## What to produce
Wherever a line in the material contains the word "signal", copy that line.

+ + + +

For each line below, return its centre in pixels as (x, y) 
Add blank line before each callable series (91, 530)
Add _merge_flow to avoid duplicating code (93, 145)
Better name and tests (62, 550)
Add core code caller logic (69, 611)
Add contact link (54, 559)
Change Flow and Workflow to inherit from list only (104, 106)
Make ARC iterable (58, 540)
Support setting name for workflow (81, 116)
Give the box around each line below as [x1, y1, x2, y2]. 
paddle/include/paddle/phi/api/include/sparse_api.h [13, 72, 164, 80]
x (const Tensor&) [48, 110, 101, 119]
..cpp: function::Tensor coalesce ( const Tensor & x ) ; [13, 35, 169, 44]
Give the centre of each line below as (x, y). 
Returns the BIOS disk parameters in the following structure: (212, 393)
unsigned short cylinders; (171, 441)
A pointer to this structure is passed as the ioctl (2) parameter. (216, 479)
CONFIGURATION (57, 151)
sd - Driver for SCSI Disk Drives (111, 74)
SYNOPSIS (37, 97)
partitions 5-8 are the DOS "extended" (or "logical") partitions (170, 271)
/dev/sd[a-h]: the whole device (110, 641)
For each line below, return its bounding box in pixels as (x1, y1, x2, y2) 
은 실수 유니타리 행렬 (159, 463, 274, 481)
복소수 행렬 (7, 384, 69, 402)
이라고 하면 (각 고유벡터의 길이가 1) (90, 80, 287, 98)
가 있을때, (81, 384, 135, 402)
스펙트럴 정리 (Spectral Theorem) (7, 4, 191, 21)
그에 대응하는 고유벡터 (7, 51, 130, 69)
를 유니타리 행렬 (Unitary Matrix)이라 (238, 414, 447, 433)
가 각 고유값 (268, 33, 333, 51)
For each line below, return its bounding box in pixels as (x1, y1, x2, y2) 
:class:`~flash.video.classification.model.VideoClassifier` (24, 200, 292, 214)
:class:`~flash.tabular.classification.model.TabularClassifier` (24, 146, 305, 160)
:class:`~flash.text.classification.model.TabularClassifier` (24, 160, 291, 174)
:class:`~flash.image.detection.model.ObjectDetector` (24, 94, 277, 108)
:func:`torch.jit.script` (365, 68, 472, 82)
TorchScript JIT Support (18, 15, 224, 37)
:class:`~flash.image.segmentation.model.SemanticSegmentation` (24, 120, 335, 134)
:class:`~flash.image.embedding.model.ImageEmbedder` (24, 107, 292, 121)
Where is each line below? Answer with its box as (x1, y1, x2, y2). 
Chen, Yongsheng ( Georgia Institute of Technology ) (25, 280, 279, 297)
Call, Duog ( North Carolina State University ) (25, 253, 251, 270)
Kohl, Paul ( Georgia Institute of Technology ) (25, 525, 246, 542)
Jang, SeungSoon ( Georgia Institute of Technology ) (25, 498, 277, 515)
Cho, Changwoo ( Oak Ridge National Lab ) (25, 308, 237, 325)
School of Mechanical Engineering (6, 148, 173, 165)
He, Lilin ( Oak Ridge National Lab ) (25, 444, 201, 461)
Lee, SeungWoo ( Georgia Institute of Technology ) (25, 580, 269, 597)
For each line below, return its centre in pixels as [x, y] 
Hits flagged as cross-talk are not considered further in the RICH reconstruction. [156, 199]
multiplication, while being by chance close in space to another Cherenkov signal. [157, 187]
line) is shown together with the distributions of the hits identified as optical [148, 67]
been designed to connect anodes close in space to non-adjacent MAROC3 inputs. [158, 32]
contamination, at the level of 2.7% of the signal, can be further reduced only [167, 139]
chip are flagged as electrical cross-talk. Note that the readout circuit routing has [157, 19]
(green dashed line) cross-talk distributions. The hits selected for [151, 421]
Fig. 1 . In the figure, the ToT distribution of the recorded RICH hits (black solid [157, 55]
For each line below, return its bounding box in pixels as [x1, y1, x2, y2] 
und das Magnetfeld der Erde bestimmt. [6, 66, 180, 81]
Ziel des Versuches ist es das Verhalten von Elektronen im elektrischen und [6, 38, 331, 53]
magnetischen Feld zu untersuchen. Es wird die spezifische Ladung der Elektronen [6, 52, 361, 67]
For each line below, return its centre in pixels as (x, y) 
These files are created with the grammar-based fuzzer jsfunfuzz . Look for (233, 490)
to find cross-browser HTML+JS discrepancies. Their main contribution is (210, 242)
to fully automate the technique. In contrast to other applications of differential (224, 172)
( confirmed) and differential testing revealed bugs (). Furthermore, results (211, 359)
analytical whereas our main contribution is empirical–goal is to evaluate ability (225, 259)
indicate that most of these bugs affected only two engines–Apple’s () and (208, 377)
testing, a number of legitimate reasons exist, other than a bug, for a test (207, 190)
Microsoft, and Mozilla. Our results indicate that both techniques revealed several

+ + + +

## Answer for this exercise
multiplication, while being by chance close in space to another Cherenkov signal. [157, 187]
contamination, at the level of 2.7% of the signal, can be further reduced only [167, 139]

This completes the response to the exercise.